Set down each line of the data below exactly as it stands, dropping the pictures.
:::::
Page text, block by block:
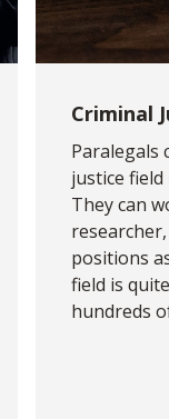
Criminal
Paralegals
justice
They can
positions
field is
hundreds
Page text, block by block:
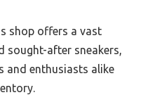
shop offers a vast
sought-after sneakers,
and enthusiasts alike
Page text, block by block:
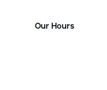
Our Hours
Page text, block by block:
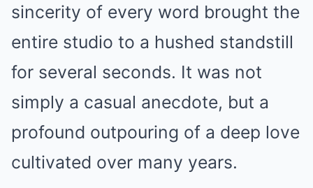
sincerity of every word brought the
entire studio to a hushed standstill
for several seconds. It was not
simply a casual anecdote, but a
profound outpouring of a deep love
cultivated over many years.
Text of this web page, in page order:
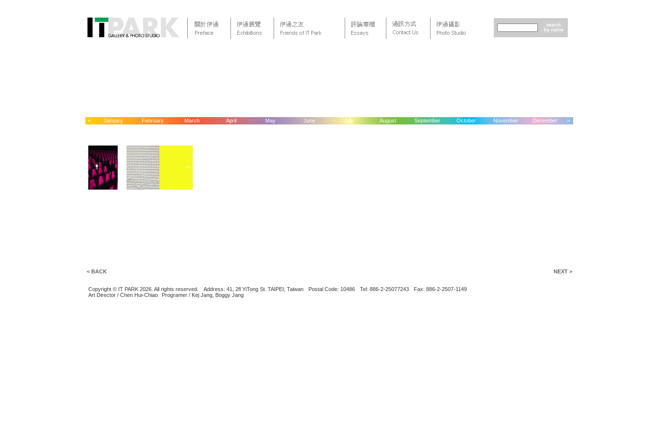
< January February March April May June July August September October November December >
< BACK NEXT >
Copyright © IT PARK 2026. All rights reserved. Address: 41, 2fl YiTong St. TAIPEI, Taiwan Postal Code: 10486 Tel: 886-2-25077243
Fax: 886-2-2507-1149
Art Director / Chen Hui-Chiao
Programer / Kej Jang, Boggy Jang
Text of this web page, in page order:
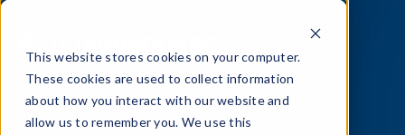
This website stores cookies on your computer.
These cookies are used to collect information
about how you interact with our website and
allow us to remember you. We use this
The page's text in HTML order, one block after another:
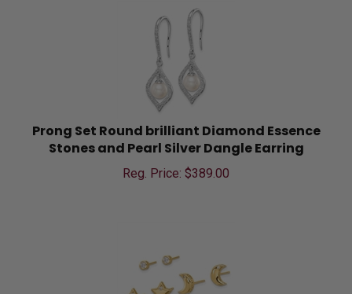
Prong Set Round brilliant Diamond Essence
Stones and Pearl Silver Dangle Earring
Reg. Price: $389.00
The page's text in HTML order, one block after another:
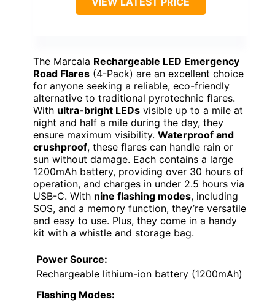
The Marcala Rechargeable LED Emergency
Road Flares (4-Pack) are an excellent choice
for anyone seeking a reliable, eco-friendly
alternative to traditional pyrotechnic flares.
With ultra-bright LEDs visible up to a mile at
night and half a mile during the day, they
ensure maximum visibility. Waterproof and
crushproof, these flares can handle rain or
sun without damage. Each contains a large
1200mAh battery, providing over 30 hours of
operation, and charges in under 2.5 hours via
USB-C. With nine flashing modes, including
SOS, and a memory function, they’re versatile
and easy to use. Plus, they come in a handy
kit with a whistle and storage bag.
Power Source:
Rechargeable lithium-ion battery (1200mAh)
Flashing Modes:
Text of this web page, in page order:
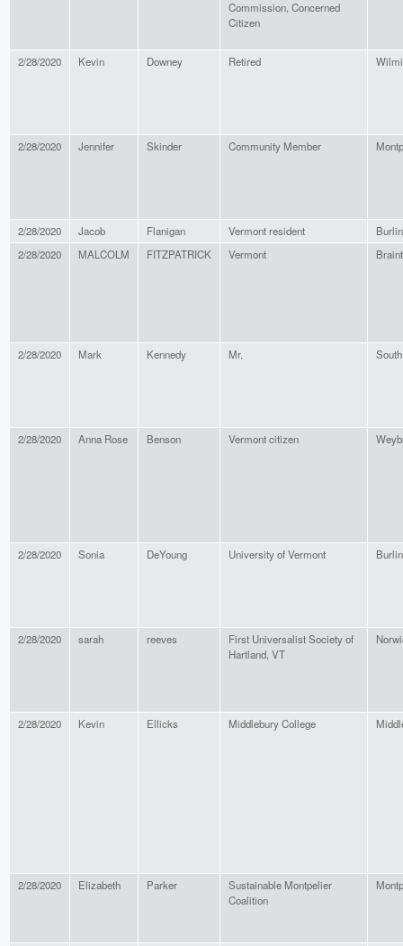
Commission, Concerned
Citizen
2/28/2020 Kevin Downey Retired
2/28/2020 Jennifer Skinder Community Member
2/28/2020 Jacob Flanigan Vermont resident
2/28/2020
MALCOLM FITZPATRICK Vermont
2/28/2020 Mark Kennedy Mr.
2/28/2020 Anna Rose Benson Vermont citizen
2/28/2020 Sonia DeYoung University of Vermont
2/28/2020 sarah reeves
First Universalist Society of
Hartland, VT
2/28/2020 Kevin Ellicks Middlebury College
2/28/2020 Elizabeth Parker
Sustainable Montpelier
Coalition
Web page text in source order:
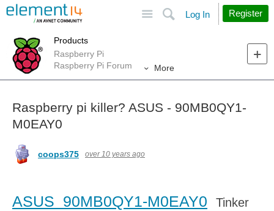
Search
Log In Register
Products
Raspberry Pi
Raspberry Pi Forum
More
Raspberry pi killer? ASUS - 90MB0QY1-
M0EAY0
coops375 over 10 years ago
ASUS 90MB0QY1-M0EAY0
Tinker
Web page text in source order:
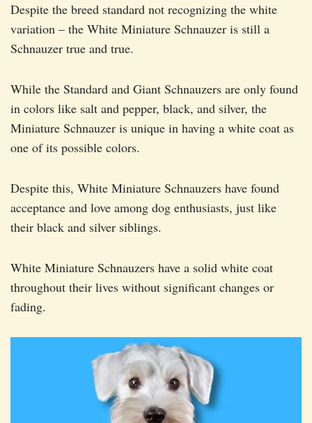
Despite the breed standard not recognizing the white
variation – the White Miniature Schnauzer is still a
Schnauzer true and true.
While the Standard and Giant Schnauzers are only found
in colors like salt and pepper, black, and silver, the
Miniature Schnauzer is unique in having a white coat as
one of its possible colors.
Despite this, White Miniature Schnauzers have found
acceptance and love among dog enthusiasts, just like
their black and silver siblings.
White Miniature Schnauzers have a solid white coat
throughout their lives without significant changes or
fading.
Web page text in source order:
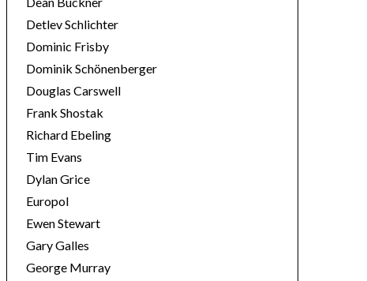
Detlev Schlichter
Dominic Frisby
Dominik Schönenberger
Douglas Carswell
Frank Shostak
Richard Ebeling
Tim Evans
Dylan Grice
Europol
Ewen Stewart
Gary Galles
George Murray
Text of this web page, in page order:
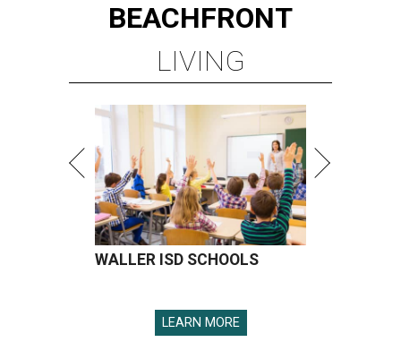
BEACHFRONT
LIVING
WALLER ISD SCHOOLS
LEARN MORE
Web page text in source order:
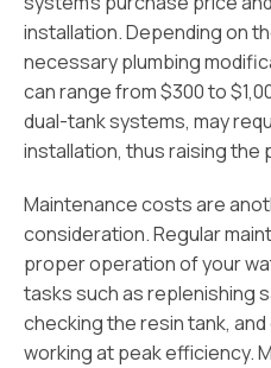
installation. Depending on
necessary plumbing
can range from $300 to
dual-tank systems, may
installation, thus raising the
Maintenance costs are
consideration. Regular
proper operation of your
tasks such as replenishing
checking the resin tank,
working at peak efficiency.
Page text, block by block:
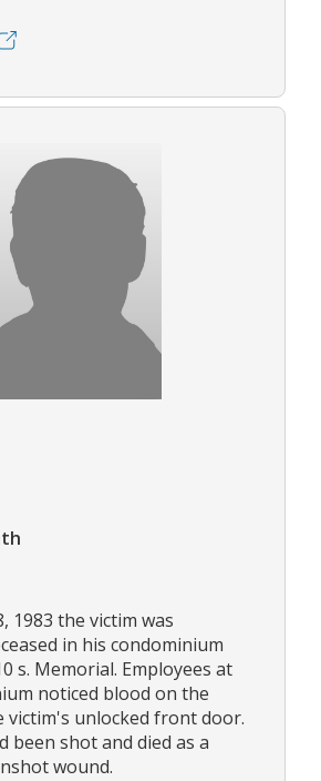
1983 the victim was
in his condominium
s. Memorial. Employees at
noticed blood on the
victim's unlocked front door.
been shot and died as a
wound.
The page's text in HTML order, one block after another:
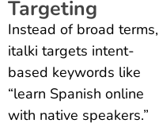
Targeting
Instead of broad terms,
italki targets intent-
based keywords like
“learn Spanish online
with native speakers.”
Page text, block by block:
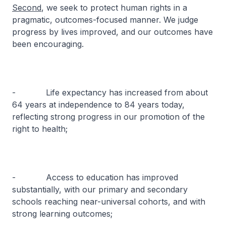
Second, we seek to protect human rights in a
pragmatic, outcomes-focused manner. We judge
progress by lives improved, and our outcomes have
been encouraging.
- Life expectancy has increased from about
64 years at independence to 84 years today,
reflecting strong progress in our promotion of the
right to health;
- Access to education has improved
substantially, with our primary and secondary
schools reaching near-universal cohorts, and with
strong learning outcomes;
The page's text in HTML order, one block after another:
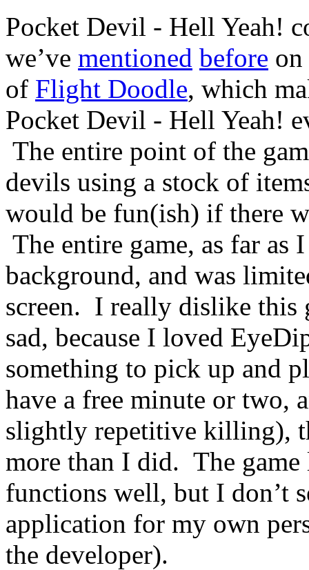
:::::
● **Output for this exercise**:
Page text, block by block:
Criminal
Paralegals
justice
They can
positions
field is
hundreds
Page text, block by block:
shop offers a vast
sought-after sneakers,
and enthusiasts alike
Page text, block by block:
Our Hours
Page text, block by block:
sincerity of every word brought the
entire studio to a hushed standstill
for several seconds. It was not
simply a casual anecdote, but a
profound outpouring of a deep love
cultivated over many years.
Text of this web page, in page order:
< January February March April May June July August September October November December >
< BACK NEXT >
Copyright © IT PARK 2026. All rights reserved. Address: 41, 2fl YiTong St. TAIPEI, Taiwan Postal Code: 10486 Tel: 886-2-25077243
Fax: 886-2-2507-1149
Art Director / Chen Hui-Chiao
Programer / Kej Jang, Boggy Jang
Text of this web page, in page order:
This website stores cookies on your computer.
These cookies are used to collect information
about how you interact with our website and
allow us to remember you. We use this
The page's text in HTML order, one block after another:
Prong Set Round brilliant Diamond Essence
Stones and Pearl Silver Dangle Earring
Reg. Price: $389.00
The page's text in HTML order, one block after another:
The Marcala Rechargeable LED Emergency
Road Flares (4-Pack) are an excellent choice
for anyone seeking a reliable, eco-friendly
alternative to traditional pyrotechnic flares.
With ultra-bright LEDs visible up to a mile at
night and half a mile during the day, they
ensure maximum visibility. Waterproof and
crushproof, these flares can handle rain or
sun without damage. Each contains a large
1200mAh battery, providing over 30 hours of
operation, and charges in under 2.5 hours via
USB-C. With nine flashing modes, including
SOS, and a memory function, they’re versatile
and easy to use. Plus, they come in a handy
kit with a whistle and storage bag.
Power Source:
Rechargeable lithium-ion battery (1200mAh)
Flashing Modes:
Text of this web page, in page order:
Commission, Concerned
Citizen
2/28/2020 Kevin Downey Retired
2/28/2020 Jennifer Skinder Community Member
2/28/2020 Jacob Flanigan Vermont resident
2/28/2020
MALCOLM FITZPATRICK Vermont
2/28/2020 Mark Kennedy Mr.
2/28/2020 Anna Rose Benson Vermont citizen
2/28/2020 Sonia DeYoung University of Vermont
2/28/2020 sarah reeves
First Universalist Society of
Hartland, VT
2/28/2020 Kevin Ellicks Middlebury College
2/28/2020 Elizabeth Parker
Sustainable Montpelier
Coalition
Web page text in source order:
Search
Log In Register
Products
Raspberry Pi
Raspberry Pi Forum
More
Raspberry pi killer? ASUS - 90MB0QY1-
M0EAY0
coops375 over 10 years ago
ASUS 90MB0QY1-M0EAY0
Tinker
Web page text in source order:
Despite the breed standard not recognizing the white
variation – the White Miniature Schnauzer is still a
Schnauzer true and true.
While the Standard and Giant Schnauzers are only found
in colors like salt and pepper, black, and silver, the
Miniature Schnauzer is unique in having a white coat as
one of its possible colors.
Despite this, White Miniature Schnauzers have found
acceptance and love among dog enthusiasts, just like
their black and silver siblings.
White Miniature Schnauzers have a solid white coat
throughout their lives without significant changes or
fading.
Web page text in source order:
Detlev Schlichter
Dominic Frisby
Dominik Schönenberger
Douglas Carswell
Frank Shostak
Richard Ebeling
Tim Evans
Dylan Grice
Europol
Ewen Stewart
Gary Galles
George Murray
Text of this web page, in page order:
BEACHFRONT
LIVING
WALLER ISD SCHOOLS
LEARN MORE
Web page text in source order:
installation. Depending on
necessary plumbing
can range from $300 to
dual-tank systems, may
installation, thus raising the
Maintenance costs are
consideration. Regular
proper operation of your
tasks such as replenishing
checking the resin tank,
working at peak efficiency.
Page text, block by block:
1983 the victim was
in his condominium
s. Memorial. Employees at
noticed blood on the
victim's unlocked front door.
been shot and died as a
wound.
The page's text in HTML order, one block after another:
Targeting
Instead of broad terms,
italki targets intent-
based keywords like
“learn Spanish online
with native speakers.”
Page text, block by block:
Second, we seek to protect human rights in a
pragmatic, outcomes-focused manner. We judge
progress by lives improved, and our outcomes have
been encouraging.
- Life expectancy has increased from about
64 years at independence to 84 years today,
reflecting strong progress in our promotion of the
right to health;
- Access to education has improved
substantially, with our primary and secondary
schools reaching near-universal cohorts, and with
strong learning outcomes;
The page's text in HTML order, one block after another:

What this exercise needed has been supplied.